A diet for 1000 calories a day


  • Breakfast - a soft-boiled egg, a slice of bread with 10 g of butter, half a grapefruit, 200 ml of milk of the least fat content;
  • Lunch - any fruit (pear, apple, orange, peach, a couple of plums or apricots);
  • Lunch - 90 g of low-fat cooked meat, salad of fresh cucumbers and cabbage, 190 g of lean soup or stewed vegetables;
  • Mid-morning snack - 200 ml of minimum fat milk, a slice of bread with 10 g of butter and a slice of cheese or 30 g of low-fat cottage cheese;
  • Dinner - 90 grams of low-fat meat, 200 grams of stewed vegetables, 200 ml of skim milk, a salad of vegetables.
The third menu option:
Distribute for the whole day 400 grams of vegetables, 40 grams of bread, 300 grams of fruit, one egg, half a liter of milk, 170 g of sea fish or meat, 40 grams of cheese or fat-free cottage cheese, 25 g of butter.
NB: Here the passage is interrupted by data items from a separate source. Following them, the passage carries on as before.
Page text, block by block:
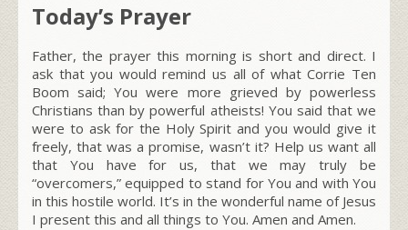
Today’s Prayer
Father, the prayer this morning is short and direct. I
ask that you would remind us all of what Corrie Ten
Boom said; You were more grieved by powerless
Christians than by powerful atheists! You said that we
were to ask for the Holy Spirit and you would give it
freely, that was a promise, wasn’t it? Help us want all
that You have for us, that we may truly be
“overcomers,” equipped to stand for You and with You
in this hostile world. It’s in the wonderful name of Jesus
I present this and all things to You. Amen and Amen.

The fourth variant of the menu:
  • Breakfast - grapefruit, a slice of bread with 10 g of butter, soft-boiled egg, 200 ml of skim milk;
  • Lunch - vegetable broth, tea or coffee;
  • Lunch - 80 g of boiled or baked lean meat in foil, 200 g of vegetables, 110 g of fruit, a cup of tea or coffee;
  • Snack - 200 ml of skim milk, a slice of bread with 10 g of butter and 25 g of cheese or cottage cheese;
  • Dinner is the same as dinner.
The fifth option:
  • Breakfast - unsweetened coffee and a glass of milk of the least fat content;
  • Lunch - 140 g of stewed or boiled meat or fish of low-fat varieties, 160 g of string beans or peas or any porridge with 400 g of fresh vegetables (carrots, tomatoes, peppers, cabbage, etc.);
  • Snack - 350 g of apples or pears;
  • Dinner - 450 ml of lean soup, missing calories can be obtained with fat-free curd or fruit.
The sixth option:
  • Breakfast - a slice of any bread and coffee (with sugar replacer and milk);
  • Lunch - 300 grams of tomato and 200 stewed pollock;
  • Snack - 400 g of apples;
  • Dinner - 200 g of low-fat cottage cheese with jam, cocoa with sugar.
The sixth option:
Seventh menu option:
  • Breakfast - a couple of cups of coffee with milk and sugar substitute;
  • Lunch - 200 g of tomatoes, 160 g of veal, 140 g of buckwheat;
  • Afternoon snack - 300 g of apples or pears;
  • Dinner - about 500 ml of cabbage soup, 250 g of apples and 180 grams. Low-fat cottage cheese.
The eighth version:
  • Breakfast - soft-boiled egg and coffee with sugar replacer and milk;
  • Dinner - 200 g of red fish steamed, 500 ml of lean soup;
  • Afternoon snack - 300 g of apples;
  • Dinner - a few slices of lean ham (depending on its caloric content) with lettuce leaves are allowed.
The ninth option:
  • Breakfast - two eggs in the form of an omelet, 100 g of any pickles, coffee without sugar;
  • Dinner - 250 ml of soup (lean or on a weak broth), 300 gr. Apples;
  • Dinner - 220 grams of meat with 90 g of potatoes cooked in a double boiler, with one pickled cucumber or tomato, 200 ml of any fermented milk product.
Tenth option:
  • Breakfast - a glass of tea, two soft-boiled eggs, a slice of any bread;
  • Lunch - 120 g of boiled pink salmon and a cup of fish broth;
  • Afternoon tea - curd or grapefruit;
  • Dinner - 120 g. Boiled chicken for garnish 220 grams of stewed or fresh different vegetables.
Now you know exactly how to eat 1000 calories a day and be slim, cheerful and attractive!